Tuning hyperparameters can be tedious, but scikit-learn can do it for you.
We'll first experiment with [GridSearchCV](https://scikit-learn.org/stable/modules/generated/sklearn.model_selection.GridSearchCV.html).

As usual, we have to import the class, but more importantly, we need to pass on at least two parameters: the model and all possible hyperparameters we want to try.
For example, we'll vary the maximum depth and leaf nodes from 2 to 19.

We also set `cv=5` for 5-fold, stratified cross validation, and choose the scoring metric.
After fitting, we can view the best hyperparameters (`best_params_`) and score (`best_score_`).

In [9]:
%%time
# ^ time how long it takes grid search to find the best hyperparameters
from sklearn.model_selection import GridSearchCV # import the GridSearchCV class

dt = tree.DecisionTreeClassifier() # create a decision tree with any default hyperparameters
parameters = { 'max_depth': range(2, 20), 'max_leaf_nodes': range(2, 20) } # choose the hyparameters that you want to experiment with

# instantiate the grid search with the model and all possible parameters, as well as some other optional parameters
grid = GridSearchCV(dt, parameters, cv=5, scoring='f1_macro')
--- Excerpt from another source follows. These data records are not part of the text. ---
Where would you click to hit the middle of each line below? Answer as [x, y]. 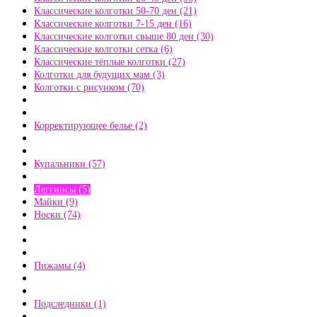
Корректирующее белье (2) [91, 126]
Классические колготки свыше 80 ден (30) [124, 36]
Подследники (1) [70, 304]
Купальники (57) [70, 164]
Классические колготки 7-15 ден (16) [113, 24]
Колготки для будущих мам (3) [99, 75]
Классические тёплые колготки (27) [110, 62]
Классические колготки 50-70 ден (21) [115, 11]
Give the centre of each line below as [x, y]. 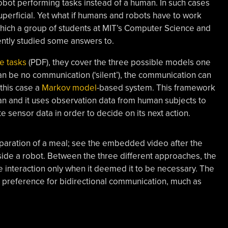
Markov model [69, 88]
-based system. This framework [156, 88]
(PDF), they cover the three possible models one [118, 62]
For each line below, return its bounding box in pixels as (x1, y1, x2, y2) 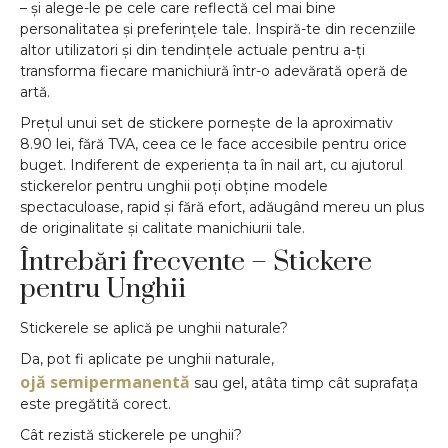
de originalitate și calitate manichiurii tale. (20, 218, 305, 237)
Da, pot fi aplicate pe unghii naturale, (20, 349, 274, 368)
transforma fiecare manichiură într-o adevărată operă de (20, 61, 408, 80)
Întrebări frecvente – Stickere (20, 244, 372, 279)
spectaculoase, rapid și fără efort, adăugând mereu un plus (20, 197, 424, 216)
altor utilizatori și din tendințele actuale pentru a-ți (20, 40, 365, 59)
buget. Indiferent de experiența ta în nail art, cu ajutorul (20, 155, 403, 174)
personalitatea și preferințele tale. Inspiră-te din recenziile (20, 19, 416, 38)
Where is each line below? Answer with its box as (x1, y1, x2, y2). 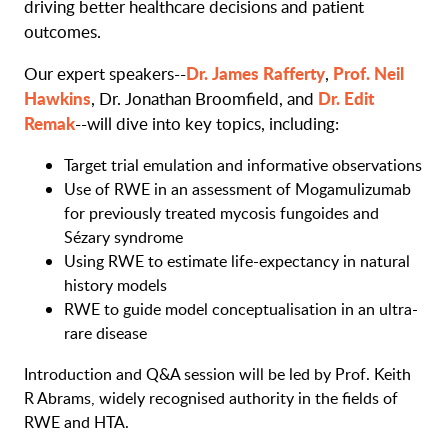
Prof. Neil (333, 61, 404, 86)
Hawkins (24, 86, 91, 111)
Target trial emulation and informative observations (64, 154, 422, 177)
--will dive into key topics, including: (75, 112, 339, 136)
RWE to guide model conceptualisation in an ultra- (64, 298, 418, 321)
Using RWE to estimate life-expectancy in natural (64, 250, 410, 273)
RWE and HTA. (24, 411, 133, 434)
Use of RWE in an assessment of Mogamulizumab (64, 178, 411, 201)

grid.fit(X, y) # tune the parameters
print(f"Best results: { grid.best_params_ }")
print(f"F-measure: { round(grid.best_score_ * 100, 2) }%")

Best results: {'max_depth': 10, 'max_leaf_nodes': 19}
F-measure: 80.93%
CPU times: user 6.81 s, sys: 0 ns, total: 6.81 s
Wall time: 6.81 s


Note how long it takes: that's grid search.
[RandomizedSearchCV](https://scikit-learn.org/stable/modules/generated/sklearn.model_selection.RandomizedSearchCV.html) takes much less time, but the score trade-off isn't large.
Best of all, the code is practically the same.

In [10]:
%%time 
# ^ time how long it takes random search to find the best hyperparameters
from sklearn.model_selection import RandomizedSearchCV # import the RandomizedSearchCV class

dt = tree.DecisionTreeClassifier() # create a decision tree with any default hyperparameters
parameters = { 'max_depth': range(2, 20), 'max_leaf_nodes': range(2, 20) } # choose the hyparameters that you want to experiment with

# instantiate the random search with the model and all possible parameters, as well as some other optional parameters
rand = RandomizedSearchCV(dt, parameters, n_iter=5, cv=5, scoring='f1_macro')

rand.fit(X, y) # tune the parameters
print(f"Best results: { rand.best_params_ }")
print(f"F-measure: { round(rand.best_score_ * 100, 2) }%")

Best results: {'max_leaf_nodes': 14, 'max_depth': 9}
F-measure: 80.56%
CPU times: user 114 ms, sys: 0 ns, total: 114 ms
Wall time: 113 ms


Hyperparameter tuning does not have to a chore, and sometimes making some extra effort can improve results considerably.